- Born: John Patrick Rooney December 13, 1927 Lawrenceville, Illinois
- Died: September 15, 2008 (aged 80) Indianapolis, Indiana
- Occupations: Insurance executive, activist

= J. Patrick Rooney =

American businessman and activist (1927–2008)

John Patrick Rooney (December 13, 1927 – September 15, 2008) was the chairman and founder of the Fairness Foundation, whose goal is to help low-income Americans with education and challenging large health care bills. He was the main proponent of what became health savings accounts. He was also the chairman of Golden Rule Insurance Company from 1976 until he retired in 1996.

==Biography==
Rooney was born in Lawrenceville, Illinois, where he was educated in the public school system.

In June 1976, he became the chairman of Golden Rule Insurance Company, upon the death of his father.

In 1976, Rooney successfully led a fight against discrimination in insurance agent testing with an eight-year lawsuit against the State of Illinois and the Educational Testing Service. The suit charged discrimination against minority applicants. Estimated cost of the litigation and experts was approximately $2 million. The civil rights case was settled with a precedent-setting agreement that requires a method of constructing exams designed to eliminate unnecessary racial disparities.

In 1991, Rooney advocated for school vouchers and founded the Educational Choice Charitable Trust. The Educational Choice Charitable Trust provides tuition assistance for students from lower-income families in Indianapolis whose parents want them to attend a private school.

Rooney briefly sought the 1996 Republican nomination for governor of Indiana.

His efforts led to the passage of the Health Insurance Portability and Accountability Act (HIPAA) in 1996.

He lobbied Congress to win tax-free status for health savings accounts, which Congress granted in 2003.

Rooney received attention in October 2006 United States Congressional elections, after America's PAC, a group to which Rooney donated $900,000, ran controversial ads alleging that Democrats "want to abort black babies".

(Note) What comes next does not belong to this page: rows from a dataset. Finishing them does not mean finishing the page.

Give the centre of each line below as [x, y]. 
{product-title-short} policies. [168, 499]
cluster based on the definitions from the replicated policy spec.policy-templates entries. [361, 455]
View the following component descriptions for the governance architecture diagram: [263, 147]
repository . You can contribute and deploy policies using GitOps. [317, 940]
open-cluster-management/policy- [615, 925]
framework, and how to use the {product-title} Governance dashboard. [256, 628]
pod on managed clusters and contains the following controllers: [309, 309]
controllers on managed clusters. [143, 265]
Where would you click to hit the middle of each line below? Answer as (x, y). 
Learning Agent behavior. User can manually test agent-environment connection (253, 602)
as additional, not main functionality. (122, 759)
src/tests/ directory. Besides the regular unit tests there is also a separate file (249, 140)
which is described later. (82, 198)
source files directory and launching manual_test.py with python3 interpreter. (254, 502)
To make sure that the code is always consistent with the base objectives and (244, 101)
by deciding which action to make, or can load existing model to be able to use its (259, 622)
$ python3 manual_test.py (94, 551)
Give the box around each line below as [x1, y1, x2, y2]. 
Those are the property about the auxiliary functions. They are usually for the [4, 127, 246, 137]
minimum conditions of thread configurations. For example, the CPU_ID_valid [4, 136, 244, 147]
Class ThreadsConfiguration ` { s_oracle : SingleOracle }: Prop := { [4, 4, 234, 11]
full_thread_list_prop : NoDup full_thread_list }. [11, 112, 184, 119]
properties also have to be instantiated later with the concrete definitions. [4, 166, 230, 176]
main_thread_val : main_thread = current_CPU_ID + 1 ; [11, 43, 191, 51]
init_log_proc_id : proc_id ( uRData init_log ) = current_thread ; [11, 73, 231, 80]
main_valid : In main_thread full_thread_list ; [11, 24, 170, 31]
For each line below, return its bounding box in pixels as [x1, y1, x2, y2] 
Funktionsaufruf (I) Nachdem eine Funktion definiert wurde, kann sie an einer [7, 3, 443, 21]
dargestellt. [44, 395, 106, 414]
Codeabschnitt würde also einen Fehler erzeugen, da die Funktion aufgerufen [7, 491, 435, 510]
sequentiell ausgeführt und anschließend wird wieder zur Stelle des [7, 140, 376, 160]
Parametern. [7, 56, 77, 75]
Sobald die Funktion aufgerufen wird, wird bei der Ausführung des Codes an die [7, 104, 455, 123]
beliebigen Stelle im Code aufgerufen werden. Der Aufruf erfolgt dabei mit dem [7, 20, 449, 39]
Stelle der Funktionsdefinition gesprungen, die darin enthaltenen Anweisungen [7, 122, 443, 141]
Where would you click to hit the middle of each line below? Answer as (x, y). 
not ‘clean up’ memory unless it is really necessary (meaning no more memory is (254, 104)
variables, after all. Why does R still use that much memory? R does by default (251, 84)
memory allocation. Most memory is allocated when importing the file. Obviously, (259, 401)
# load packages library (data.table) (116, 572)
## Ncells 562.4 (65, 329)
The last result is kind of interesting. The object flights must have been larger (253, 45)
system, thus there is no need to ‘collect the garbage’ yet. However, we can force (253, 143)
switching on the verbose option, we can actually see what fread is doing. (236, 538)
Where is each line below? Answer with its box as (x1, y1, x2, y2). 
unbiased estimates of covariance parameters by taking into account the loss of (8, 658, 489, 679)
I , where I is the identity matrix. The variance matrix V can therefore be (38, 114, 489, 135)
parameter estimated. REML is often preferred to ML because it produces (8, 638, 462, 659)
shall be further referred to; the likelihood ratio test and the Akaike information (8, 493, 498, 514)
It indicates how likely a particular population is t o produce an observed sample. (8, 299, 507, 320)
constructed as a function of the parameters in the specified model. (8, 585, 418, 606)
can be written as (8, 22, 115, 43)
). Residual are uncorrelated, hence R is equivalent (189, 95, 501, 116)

Also October 2006, Mr. Rooney criticized the prices that hospitals charge, when compared to the price that Medicare pays, claiming that it was racial discrimination.

==Death==
On Friday, September 12, 2008, Rooney worked a full day. He attended church on Sunday, September 14, 2008,
before dying in his sleep that night at home in Indianapolis, Indiana, on September 15, 2008, aged 80.

In his will and testament, he left $100,000 apiece to his seven grandchildren, another $200,000 to his wife, Karen G. Hall, and the rest to the M.A. Rooney Foundation, an educational charity he ran with his daughter, Therese Rooney.